Dataset records START

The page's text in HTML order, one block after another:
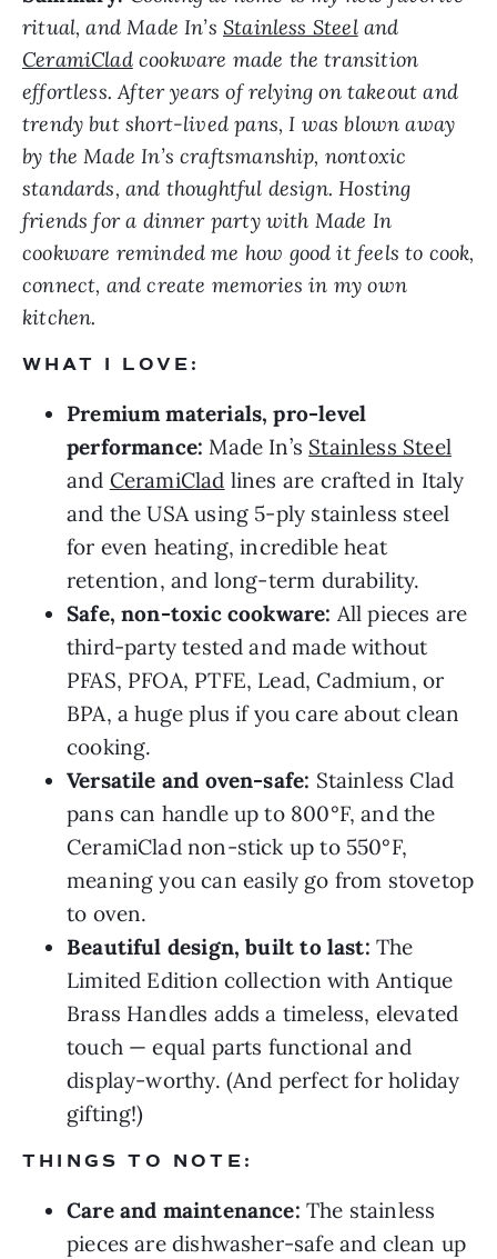
ritual, and Made In’s Stainless Steeland
CeramiCladcookware made the transition
effortless. After years of relying on takeout and
trendy but short-lived pans, I was blown away
by the Made In’s craftsmanship, nontoxic
standards, and thoughtful design. Hosting
friends for a dinner party with Made In
cookware reminded me how good it feels to cook,
connect, and create memories in my own
kitchen.
WHAT I LOVE:
Premium materials, pro-level
performance: Made In’s Stainless Steel
and CeramiClad lines are crafted in Italy
and the USA using 5-ply stainless steel
for even heating, incredible heat
retention, and long-term durability.
Safe, non-toxic cookware: All pieces are
third-party tested and made without
PFAS, PFOA, PTFE, Lead, Cadmium, or
BPA, a huge plus if you care about clean
cooking.
Versatile and oven-safe: Stainless Clad
pans can handle up to 800°F, and the
CeramiClad non-stick up to 550°F,
meaning you can easily go from stovetop
to oven.
Beautiful design, built to last: The
Limited Edition collection with Antique
Brass Handles adds a timeless, elevated
touch — equal parts functional and
display-worthy. (And perfect for holiday
gifting!)
THINGS TO NOTE:
Care and maintenance: The stainless
pieces are dishwasher-safe and clean up
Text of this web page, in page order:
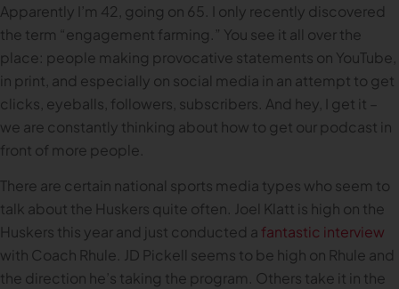
Apparently I’m 42, going on 65. I only recently discovered
the term “engagement farming.” You see it all over the
place: people making provocative statements on YouTube,
in print, and especially on social media in an attempt to get
clicks, eyeballs, followers, subscribers. And hey, I get it –
we are constantly thinking about how to get our podcast in
front of more people.
There are certain national sports media types who seem to
talk about the Huskers quite often. Joel Klatt is high on the
Huskers this year and just conducted a fantastic interview
with Coach Rhule. JD Pickell seems to be high on Rhule and
the direction he’s taking the program. Others take it in the
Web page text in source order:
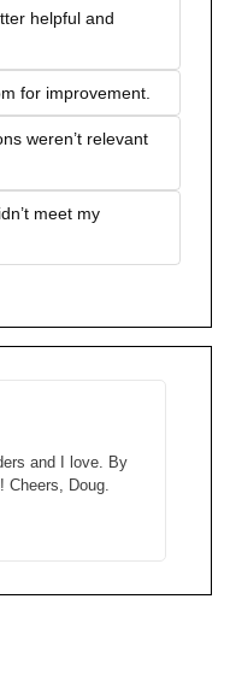
helpful and
for improvement.
weren’t relevant
meet my
and I love. By
Cheers, Doug.

Dataset records END

What you should do: Show the lines of the material that contain the word "this".

Output below:
Text of this web page, in page order:
Huskers this year and just conducted a fantastic interview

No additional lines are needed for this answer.